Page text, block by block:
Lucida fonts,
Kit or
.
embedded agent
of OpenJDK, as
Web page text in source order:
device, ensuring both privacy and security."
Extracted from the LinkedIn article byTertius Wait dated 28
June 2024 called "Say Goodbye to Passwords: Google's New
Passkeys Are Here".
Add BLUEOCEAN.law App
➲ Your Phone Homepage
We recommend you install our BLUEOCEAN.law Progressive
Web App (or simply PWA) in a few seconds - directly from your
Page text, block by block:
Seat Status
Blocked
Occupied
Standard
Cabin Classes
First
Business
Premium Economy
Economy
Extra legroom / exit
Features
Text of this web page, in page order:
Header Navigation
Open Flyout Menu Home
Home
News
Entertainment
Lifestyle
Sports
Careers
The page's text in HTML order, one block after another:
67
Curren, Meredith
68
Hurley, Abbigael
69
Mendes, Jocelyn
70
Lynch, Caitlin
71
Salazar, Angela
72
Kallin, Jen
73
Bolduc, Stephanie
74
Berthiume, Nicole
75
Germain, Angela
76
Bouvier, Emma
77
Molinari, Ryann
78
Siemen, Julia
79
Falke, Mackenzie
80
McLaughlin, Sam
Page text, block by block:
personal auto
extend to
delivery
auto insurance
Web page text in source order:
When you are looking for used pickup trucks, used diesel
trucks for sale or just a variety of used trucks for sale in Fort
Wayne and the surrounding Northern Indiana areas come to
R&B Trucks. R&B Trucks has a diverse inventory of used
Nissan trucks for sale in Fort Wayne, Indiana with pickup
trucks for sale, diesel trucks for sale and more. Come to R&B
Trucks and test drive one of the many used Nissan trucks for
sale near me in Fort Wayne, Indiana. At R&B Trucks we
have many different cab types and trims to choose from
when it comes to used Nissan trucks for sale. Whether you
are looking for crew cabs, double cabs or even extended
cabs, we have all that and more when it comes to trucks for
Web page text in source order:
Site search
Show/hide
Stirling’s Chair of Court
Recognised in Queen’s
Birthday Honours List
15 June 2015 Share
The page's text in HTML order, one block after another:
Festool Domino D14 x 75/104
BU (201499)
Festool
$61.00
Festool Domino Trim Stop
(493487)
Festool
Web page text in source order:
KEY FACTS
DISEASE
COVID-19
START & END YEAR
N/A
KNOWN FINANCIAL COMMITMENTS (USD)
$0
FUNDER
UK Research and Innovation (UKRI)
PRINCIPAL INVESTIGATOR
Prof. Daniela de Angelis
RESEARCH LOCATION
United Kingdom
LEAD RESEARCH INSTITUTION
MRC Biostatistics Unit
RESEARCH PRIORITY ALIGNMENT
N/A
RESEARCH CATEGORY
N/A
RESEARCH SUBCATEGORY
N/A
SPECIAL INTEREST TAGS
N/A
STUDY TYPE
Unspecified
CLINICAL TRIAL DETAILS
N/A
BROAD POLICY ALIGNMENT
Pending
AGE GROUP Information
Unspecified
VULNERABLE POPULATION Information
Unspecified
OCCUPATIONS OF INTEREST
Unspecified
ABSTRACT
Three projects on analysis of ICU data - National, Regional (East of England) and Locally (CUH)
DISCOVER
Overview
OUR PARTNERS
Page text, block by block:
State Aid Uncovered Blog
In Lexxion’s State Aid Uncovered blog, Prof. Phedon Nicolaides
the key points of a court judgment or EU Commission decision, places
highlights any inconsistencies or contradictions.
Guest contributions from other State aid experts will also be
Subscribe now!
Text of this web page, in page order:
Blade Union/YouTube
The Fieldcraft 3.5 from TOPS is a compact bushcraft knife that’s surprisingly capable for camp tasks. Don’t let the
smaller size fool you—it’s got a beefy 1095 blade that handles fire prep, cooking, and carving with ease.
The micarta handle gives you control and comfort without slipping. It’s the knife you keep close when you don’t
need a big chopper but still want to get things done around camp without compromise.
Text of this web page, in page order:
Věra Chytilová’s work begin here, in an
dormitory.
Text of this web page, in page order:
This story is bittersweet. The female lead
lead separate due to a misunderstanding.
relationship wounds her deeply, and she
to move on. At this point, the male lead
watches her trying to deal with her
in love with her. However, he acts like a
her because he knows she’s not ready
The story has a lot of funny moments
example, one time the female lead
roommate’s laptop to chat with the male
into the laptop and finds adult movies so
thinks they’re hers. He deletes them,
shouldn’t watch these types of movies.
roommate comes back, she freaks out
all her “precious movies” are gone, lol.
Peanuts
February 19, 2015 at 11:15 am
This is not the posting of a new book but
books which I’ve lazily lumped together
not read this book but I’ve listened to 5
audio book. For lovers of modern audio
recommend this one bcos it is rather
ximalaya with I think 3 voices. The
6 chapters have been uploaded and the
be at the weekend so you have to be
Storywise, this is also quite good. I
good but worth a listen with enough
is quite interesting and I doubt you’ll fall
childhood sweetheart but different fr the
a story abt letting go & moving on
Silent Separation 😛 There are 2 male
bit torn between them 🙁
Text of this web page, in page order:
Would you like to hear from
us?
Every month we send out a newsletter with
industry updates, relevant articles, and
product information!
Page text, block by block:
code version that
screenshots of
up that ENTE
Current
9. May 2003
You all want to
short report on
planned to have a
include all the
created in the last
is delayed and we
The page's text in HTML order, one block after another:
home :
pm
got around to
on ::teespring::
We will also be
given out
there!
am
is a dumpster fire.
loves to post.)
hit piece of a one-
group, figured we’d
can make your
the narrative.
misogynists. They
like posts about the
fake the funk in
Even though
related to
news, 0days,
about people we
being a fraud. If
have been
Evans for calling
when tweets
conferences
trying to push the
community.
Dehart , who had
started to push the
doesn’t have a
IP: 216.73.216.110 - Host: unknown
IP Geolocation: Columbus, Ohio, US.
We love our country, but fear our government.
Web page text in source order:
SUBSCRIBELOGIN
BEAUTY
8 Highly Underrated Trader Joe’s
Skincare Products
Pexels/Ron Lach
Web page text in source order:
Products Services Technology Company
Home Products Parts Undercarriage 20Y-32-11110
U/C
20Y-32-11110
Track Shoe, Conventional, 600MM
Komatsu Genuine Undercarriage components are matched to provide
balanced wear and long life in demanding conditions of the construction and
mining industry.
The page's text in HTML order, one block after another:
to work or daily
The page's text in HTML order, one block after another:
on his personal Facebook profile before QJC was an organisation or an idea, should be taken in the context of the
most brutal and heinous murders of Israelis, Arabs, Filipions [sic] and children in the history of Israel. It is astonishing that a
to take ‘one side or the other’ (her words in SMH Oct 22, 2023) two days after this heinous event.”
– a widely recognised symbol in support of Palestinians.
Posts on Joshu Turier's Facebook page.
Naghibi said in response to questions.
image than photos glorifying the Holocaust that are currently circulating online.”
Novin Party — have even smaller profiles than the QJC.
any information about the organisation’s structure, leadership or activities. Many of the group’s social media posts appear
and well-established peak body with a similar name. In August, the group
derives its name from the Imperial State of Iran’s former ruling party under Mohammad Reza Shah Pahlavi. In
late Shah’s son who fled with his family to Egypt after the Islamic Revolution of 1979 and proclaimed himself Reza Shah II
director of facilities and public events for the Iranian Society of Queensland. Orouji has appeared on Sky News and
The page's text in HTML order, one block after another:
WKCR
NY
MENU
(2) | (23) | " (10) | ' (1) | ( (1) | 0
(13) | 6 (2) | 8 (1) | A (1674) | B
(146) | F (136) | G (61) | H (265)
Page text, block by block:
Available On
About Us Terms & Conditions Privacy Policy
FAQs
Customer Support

━━━━

Task to complete ::
The full set of records above must be retyped exactly.

Solution to this exercise ::
Page text, block by block:
Lucida fonts,
Kit or
.
embedded agent
of OpenJDK, as
Web page text in source order:
device, ensuring both privacy and security."
Extracted from the LinkedIn article byTertius Wait dated 28
June 2024 called "Say Goodbye to Passwords: Google's New
Passkeys Are Here".
Add BLUEOCEAN.law App
➲ Your Phone Homepage
We recommend you install our BLUEOCEAN.law Progressive
Web App (or simply PWA) in a few seconds - directly from your
Page text, block by block:
Seat Status
Blocked
Occupied
Standard
Cabin Classes
First
Business
Premium Economy
Economy
Extra legroom / exit
Features
Text of this web page, in page order:
Header Navigation
Open Flyout Menu Home
Home
News
Entertainment
Lifestyle
Sports
Careers
The page's text in HTML order, one block after another:
67
Curren, Meredith
68
Hurley, Abbigael
69
Mendes, Jocelyn
70
Lynch, Caitlin
71
Salazar, Angela
72
Kallin, Jen
73
Bolduc, Stephanie
74
Berthiume, Nicole
75
Germain, Angela
76
Bouvier, Emma
77
Molinari, Ryann
78
Siemen, Julia
79
Falke, Mackenzie
80
McLaughlin, Sam
Page text, block by block:
personal auto
extend to
delivery
auto insurance
Web page text in source order:
When you are looking for used pickup trucks, used diesel
trucks for sale or just a variety of used trucks for sale in Fort
Wayne and the surrounding Northern Indiana areas come to
R&B Trucks. R&B Trucks has a diverse inventory of used
Nissan trucks for sale in Fort Wayne, Indiana with pickup
trucks for sale, diesel trucks for sale and more. Come to R&B
Trucks and test drive one of the many used Nissan trucks for
sale near me in Fort Wayne, Indiana. At R&B Trucks we
have many different cab types and trims to choose from
when it comes to used Nissan trucks for sale. Whether you
are looking for crew cabs, double cabs or even extended
cabs, we have all that and more when it comes to trucks for
Web page text in source order:
Site search
Show/hide
Stirling’s Chair of Court
Recognised in Queen’s
Birthday Honours List
15 June 2015 Share
The page's text in HTML order, one block after another:
Festool Domino D14 x 75/104
BU (201499)
Festool
$61.00
Festool Domino Trim Stop
(493487)
Festool
Web page text in source order:
KEY FACTS
DISEASE
COVID-19
START & END YEAR
N/A
KNOWN FINANCIAL COMMITMENTS (USD)
$0
FUNDER
UK Research and Innovation (UKRI)
PRINCIPAL INVESTIGATOR
Prof. Daniela de Angelis
RESEARCH LOCATION
United Kingdom
LEAD RESEARCH INSTITUTION
MRC Biostatistics Unit
RESEARCH PRIORITY ALIGNMENT
N/A
RESEARCH CATEGORY
N/A
RESEARCH SUBCATEGORY
N/A
SPECIAL INTEREST TAGS
N/A
STUDY TYPE
Unspecified
CLINICAL TRIAL DETAILS
N/A
BROAD POLICY ALIGNMENT
Pending
AGE GROUP Information
Unspecified
VULNERABLE POPULATION Information
Unspecified
OCCUPATIONS OF INTEREST
Unspecified
ABSTRACT
Three projects on analysis of ICU data - National, Regional (East of England) and Locally (CUH)
DISCOVER
Overview
OUR PARTNERS
Page text, block by block:
State Aid Uncovered Blog
In Lexxion’s State Aid Uncovered blog, Prof. Phedon Nicolaides
the key points of a court judgment or EU Commission decision, places
highlights any inconsistencies or contradictions.
Guest contributions from other State aid experts will also be
Subscribe now!
Text of this web page, in page order:
Blade Union/YouTube
The Fieldcraft 3.5 from TOPS is a compact bushcraft knife that’s surprisingly capable for camp tasks. Don’t let the
smaller size fool you—it’s got a beefy 1095 blade that handles fire prep, cooking, and carving with ease.
The micarta handle gives you control and comfort without slipping. It’s the knife you keep close when you don’t
need a big chopper but still want to get things done around camp without compromise.
Text of this web page, in page order:
Věra Chytilová’s work begin here, in an
dormitory.
Text of this web page, in page order:
This story is bittersweet. The female lead
lead separate due to a misunderstanding.
relationship wounds her deeply, and she
to move on. At this point, the male lead
watches her trying to deal with her
in love with her. However, he acts like a
her because he knows she’s not ready
The story has a lot of funny moments
example, one time the female lead
roommate’s laptop to chat with the male
into the laptop and finds adult movies so
thinks they’re hers. He deletes them,
shouldn’t watch these types of movies.
roommate comes back, she freaks out
all her “precious movies” are gone, lol.
Peanuts
February 19, 2015 at 11:15 am
This is not the posting of a new book but
books which I’ve lazily lumped together
not read this book but I’ve listened to 5
audio book. For lovers of modern audio
recommend this one bcos it is rather
ximalaya with I think 3 voices. The
6 chapters have been uploaded and the
be at the weekend so you have to be
Storywise, this is also quite good. I
good but worth a listen with enough
is quite interesting and I doubt you’ll fall
childhood sweetheart but different fr the
a story abt letting go & moving on
Silent Separation 😛 There are 2 male
bit torn between them 🙁
Text of this web page, in page order:
Would you like to hear from
us?
Every month we send out a newsletter with
industry updates, relevant articles, and
product information!
Page text, block by block:
code version that
screenshots of
up that ENTE
Current
9. May 2003
You all want to
short report on
planned to have a
include all the
created in the last
is delayed and we
The page's text in HTML order, one block after another:
home :
pm
got around to
on ::teespring::
We will also be
given out
there!
am
is a dumpster fire.
loves to post.)
hit piece of a one-
group, figured we’d
can make your
the narrative.
misogynists. They
like posts about the
fake the funk in
Even though
related to
news, 0days,
about people we
being a fraud. If
have been
Evans for calling
when tweets
conferences
trying to push the
community.
Dehart , who had
started to push the
doesn’t have a
IP: 216.73.216.110 - Host: unknown
IP Geolocation: Columbus, Ohio, US.
We love our country, but fear our government.
Web page text in source order:
SUBSCRIBELOGIN
BEAUTY
8 Highly Underrated Trader Joe’s
Skincare Products
Pexels/Ron Lach
Web page text in source order:
Products Services Technology Company
Home Products Parts Undercarriage 20Y-32-11110
U/C
20Y-32-11110
Track Shoe, Conventional, 600MM
Komatsu Genuine Undercarriage components are matched to provide
balanced wear and long life in demanding conditions of the construction and
mining industry.
The page's text in HTML order, one block after another:
to work or daily
The page's text in HTML order, one block after another:
on his personal Facebook profile before QJC was an organisation or an idea, should be taken in the context of the
most brutal and heinous murders of Israelis, Arabs, Filipions [sic] and children in the history of Israel. It is astonishing that a
to take ‘one side or the other’ (her words in SMH Oct 22, 2023) two days after this heinous event.”
– a widely recognised symbol in support of Palestinians.
Posts on Joshu Turier's Facebook page.
Naghibi said in response to questions.
image than photos glorifying the Holocaust that are currently circulating online.”
Novin Party — have even smaller profiles than the QJC.
any information about the organisation’s structure, leadership or activities. Many of the group’s social media posts appear
and well-established peak body with a similar name. In August, the group
derives its name from the Imperial State of Iran’s former ruling party under Mohammad Reza Shah Pahlavi. In
late Shah’s son who fled with his family to Egypt after the Islamic Revolution of 1979 and proclaimed himself Reza Shah II
director of facilities and public events for the Iranian Society of Queensland. Orouji has appeared on Sky News and
The page's text in HTML order, one block after another:
WKCR
NY
MENU
(2) | (23) | " (10) | ' (1) | ( (1) | 0
(13) | 6 (2) | 8 (1) | A (1674) | B
(146) | F (136) | G (61) | H (265)
Page text, block by block:
Available On
About Us Terms & Conditions Privacy Policy
FAQs
Customer Support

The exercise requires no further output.